Today my daughter joined me on my morning walk. I often go alone to have time in nature by myself to start the day, but I also love when my children or a friend walk with me. It amplifies the joy I feel in nature to share it and be together. My daughter is three. She really wanted to come. She put on footie pajamas, rain boots and a coat for the excursion. We live a 10 minute drive from this beach and she chatted happily about her friend Lucy and what they like to play. I helped her out of the car and she immediately wanted to go home. She was scared. She said “the beach is too loud and scary.” We talked about what she saw and heard and I told her that I still wanted to walk as planned. The wind was coming directly at us off the ocean. It was cold and loud. I carried her for a short time to protect her a bit from the wind. Eventually we stopped and got very low crouching in the sand with our backs to the wind. The sound faded some and it was warmer in this position. We looked at each other and began to run around until we were laughing. When we started to walk back to the car she walked on her own looking for treasure as we went and choosing her own stride and movement and pace. Her hair whipped in her face over and over but it did not hide her somehow. I could see her clearly. This strong, joyful, adventurous soul who needs both support and protection and freedom to move as she wants. The ocean and wind were loud and powerful today. My daughter reminds me of the beach where nature gets to change and express itself freely day to day. Its beauty never dimmed and its life sustaining force always present.

Connection

I recently returned from a bioenergetic analysis retreat in Essex, MA. I went to find connection with other people and support my body that has been feeling very stuck. I found connection both with others and myself. It feels like a profound stillness and love. An awareness and joy in how every movement connects to another part of my body. It’s fluid and its strength and it’s joyful. A vital energy charge when humans come together fully available fully present. And I connected with parts of myself that accompany me through my life. The parts that didn’t integrate at the time; that didn’t get all the support they needed at the time.

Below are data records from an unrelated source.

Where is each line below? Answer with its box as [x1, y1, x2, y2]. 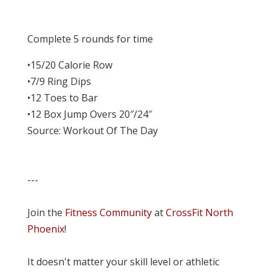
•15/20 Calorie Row [27, 58, 112, 72]
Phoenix [27, 222, 64, 236]
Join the [27, 206, 65, 219]
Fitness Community [64, 206, 152, 219]
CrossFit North [165, 206, 233, 219]
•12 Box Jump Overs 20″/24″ [27, 107, 152, 121]
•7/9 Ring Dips [27, 75, 91, 88]
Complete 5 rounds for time [27, 32, 153, 46]
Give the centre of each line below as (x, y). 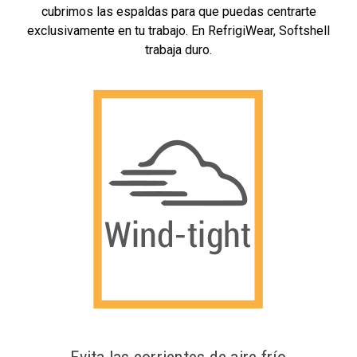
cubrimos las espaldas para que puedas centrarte (178, 12)
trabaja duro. (178, 50)
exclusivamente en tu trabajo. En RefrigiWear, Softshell (178, 31)
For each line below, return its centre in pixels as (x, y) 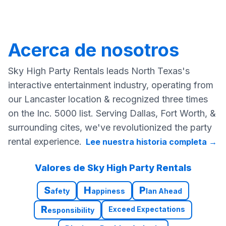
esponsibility (71, 210)
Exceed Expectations (147, 209)
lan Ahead (164, 191)
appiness (108, 191)
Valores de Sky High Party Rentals (113, 167)
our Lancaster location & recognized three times (108, 99)
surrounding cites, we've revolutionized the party (110, 127)
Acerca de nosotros (94, 50)
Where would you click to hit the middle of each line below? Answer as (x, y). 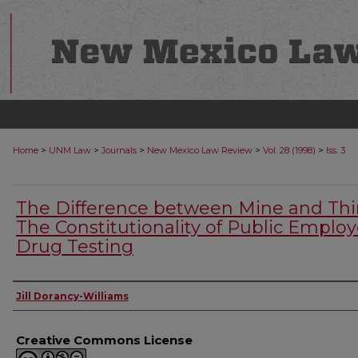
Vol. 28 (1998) (289, 150)
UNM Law (70, 150)
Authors (48, 295)
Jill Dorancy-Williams (72, 296)
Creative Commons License (104, 340)
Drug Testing (75, 247)
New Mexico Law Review (200, 150)
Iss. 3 (336, 150)
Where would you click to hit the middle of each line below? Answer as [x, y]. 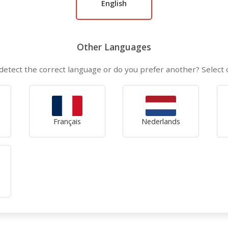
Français [67, 121]
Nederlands [161, 121]
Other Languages [114, 47]
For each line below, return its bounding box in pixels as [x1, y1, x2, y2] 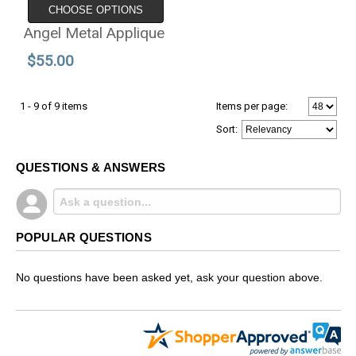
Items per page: [215, 99, 288, 112]
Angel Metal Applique [23, 24, 164, 43]
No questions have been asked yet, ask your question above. [15, 271, 323, 284]
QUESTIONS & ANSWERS [15, 160, 166, 174]
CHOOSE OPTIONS [48, 4, 143, 17]
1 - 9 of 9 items [19, 99, 87, 112]
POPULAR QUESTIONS [15, 230, 152, 244]
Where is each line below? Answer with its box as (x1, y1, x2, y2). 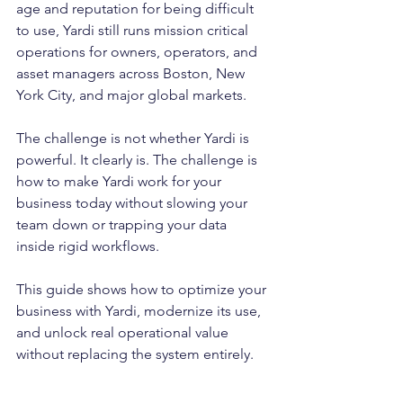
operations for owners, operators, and (16, 43, 261, 60)
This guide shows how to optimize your (16, 281, 270, 298)
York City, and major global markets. (16, 86, 246, 103)
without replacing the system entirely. (16, 345, 254, 363)
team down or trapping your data (16, 216, 230, 233)
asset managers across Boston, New (16, 65, 248, 82)
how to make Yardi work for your (16, 173, 225, 190)
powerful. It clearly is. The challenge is (16, 151, 261, 168)
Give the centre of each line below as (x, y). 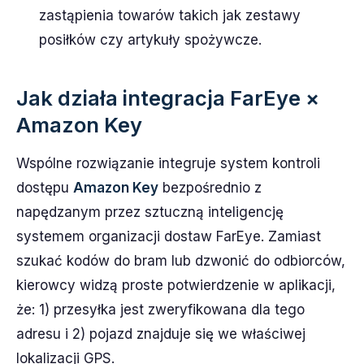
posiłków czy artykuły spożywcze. (150, 40)
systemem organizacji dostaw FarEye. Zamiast (169, 236)
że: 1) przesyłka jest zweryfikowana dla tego (160, 310)
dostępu (45, 188)
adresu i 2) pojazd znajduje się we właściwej (161, 334)
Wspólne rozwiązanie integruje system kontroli (168, 163)
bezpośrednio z (210, 188)
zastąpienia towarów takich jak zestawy (170, 15)
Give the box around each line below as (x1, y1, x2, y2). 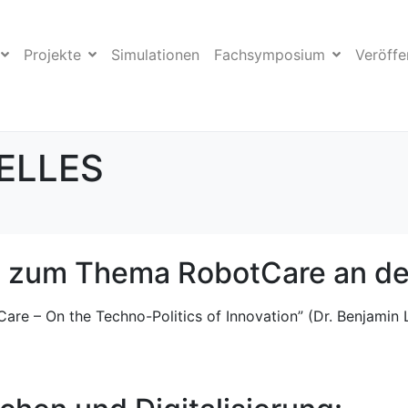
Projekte (24, 46, 81, 65)
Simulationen (111, 46, 199, 65)
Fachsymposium (214, 46, 325, 65)
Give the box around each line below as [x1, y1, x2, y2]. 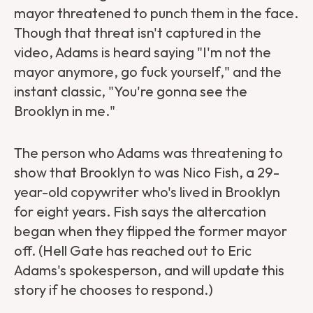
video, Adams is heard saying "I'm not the [14, 43, 271, 61]
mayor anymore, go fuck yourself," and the [14, 63, 282, 81]
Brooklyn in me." [14, 102, 115, 120]
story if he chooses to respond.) [14, 281, 213, 299]
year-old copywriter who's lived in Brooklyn [14, 183, 280, 201]
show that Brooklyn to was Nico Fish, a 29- [14, 163, 279, 182]
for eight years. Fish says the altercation [14, 203, 266, 221]
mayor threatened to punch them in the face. [14, 4, 298, 22]
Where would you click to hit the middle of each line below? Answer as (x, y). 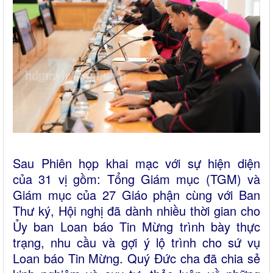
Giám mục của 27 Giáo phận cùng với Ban (136, 195)
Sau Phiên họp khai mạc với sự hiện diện (136, 163)
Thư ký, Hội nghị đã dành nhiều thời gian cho (136, 211)
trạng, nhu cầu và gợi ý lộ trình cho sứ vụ (136, 242)
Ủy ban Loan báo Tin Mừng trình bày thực (136, 226)
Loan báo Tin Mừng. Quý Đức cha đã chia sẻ (136, 258)
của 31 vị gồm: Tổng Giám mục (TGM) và (136, 179)
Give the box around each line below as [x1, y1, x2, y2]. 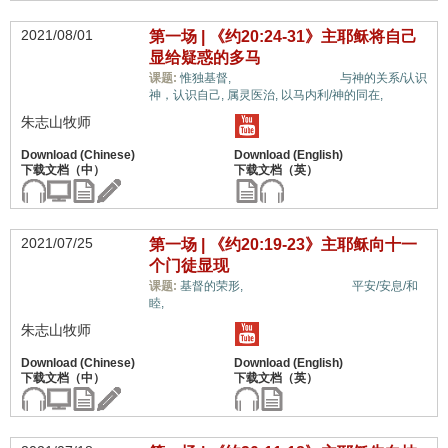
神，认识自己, [148, 88, 227, 102]
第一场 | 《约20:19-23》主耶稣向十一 [148, 236, 417, 253]
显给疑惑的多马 [148, 49, 261, 66]
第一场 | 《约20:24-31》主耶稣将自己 [148, 28, 417, 45]
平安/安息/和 [351, 279, 418, 293]
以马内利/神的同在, [280, 88, 383, 102]
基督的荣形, [179, 279, 246, 293]
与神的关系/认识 [339, 71, 427, 85]
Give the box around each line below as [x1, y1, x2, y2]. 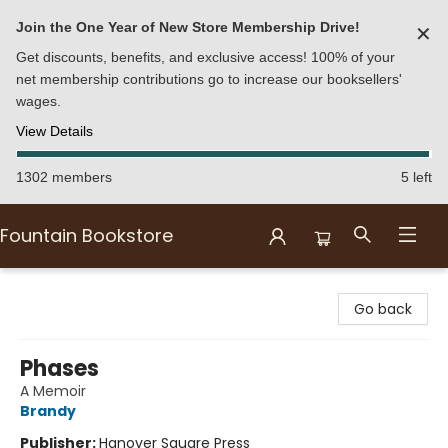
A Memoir [20, 381, 86, 401]
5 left [401, 169, 432, 185]
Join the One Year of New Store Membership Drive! [16, 19, 360, 35]
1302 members [16, 169, 112, 185]
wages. [16, 93, 61, 109]
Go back [354, 299, 412, 319]
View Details [16, 123, 93, 139]
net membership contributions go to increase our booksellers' [16, 71, 402, 87]
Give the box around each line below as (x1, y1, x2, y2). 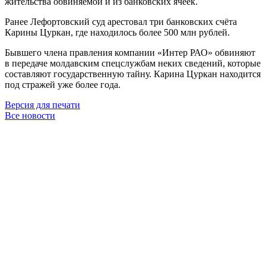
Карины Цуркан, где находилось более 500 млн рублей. (5, 27, 230, 37)
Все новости (5, 110, 55, 121)
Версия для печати (5, 99, 80, 110)
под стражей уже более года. (5, 79, 121, 90)
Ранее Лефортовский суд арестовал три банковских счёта (5, 16, 237, 27)
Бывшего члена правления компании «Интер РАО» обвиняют (5, 47, 255, 58)
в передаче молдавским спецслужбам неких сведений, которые (5, 58, 261, 68)
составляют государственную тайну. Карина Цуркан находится (5, 68, 261, 79)
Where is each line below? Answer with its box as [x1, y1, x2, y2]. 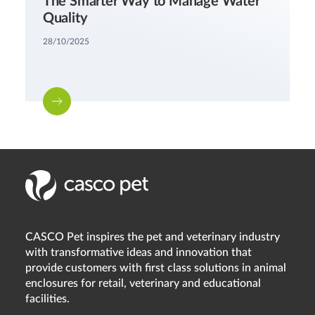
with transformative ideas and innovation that [25, 246, 252, 258]
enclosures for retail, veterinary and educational [25, 277, 261, 289]
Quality [42, 11, 88, 25]
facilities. [25, 292, 70, 304]
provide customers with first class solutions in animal [25, 262, 286, 274]
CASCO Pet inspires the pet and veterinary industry [25, 231, 280, 243]
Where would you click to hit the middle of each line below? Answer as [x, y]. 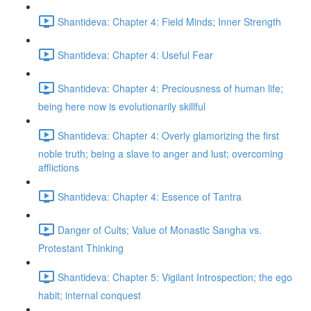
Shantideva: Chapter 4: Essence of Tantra [150, 196]
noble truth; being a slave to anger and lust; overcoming [161, 153]
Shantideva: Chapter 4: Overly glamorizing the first [168, 135]
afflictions [59, 167]
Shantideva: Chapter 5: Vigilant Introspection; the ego [175, 277]
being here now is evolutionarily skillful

I saw myself in a he hospital bed giving birth to my son all alone. I felt the deep sadness of not having people who wanted to be with me, fear of not knowing what to do despite all the books, classes, and hypnobirthing I practiced, and anger at my powerlessness of that moment in my life. I felt vulnerable, exposed, weak, and so scared. Within my group, I was able to feel, be witnessed and be supported with what I need to heal. I was midwifed through my grief for what I lost. The ability to bear down and use my strength to birth my son. To be connected to my core and him. I was supported by the weight of another to bear down, feel my legs, my bottom, my core, give voice to the pain, the joy, and finally the profound sense of pride and gratification of completing something I felt was taken from me. Something I didn’t know how to do alone. Every step I’ve taken since the conference has been strong, engaged, joyful.

Earth

A reminder that the earth is available to me any moment I look for it. Its strength, its resilience, its beauty, its understanding. The firmness offers support, the wind offers clearing, the sun offers nourishment, the ocean offers renewal, the clouds offer softness and protection, the ridges in the sand offer an opportunity to slow down, The light and dark show the acceptance of the range of emotions present in human life.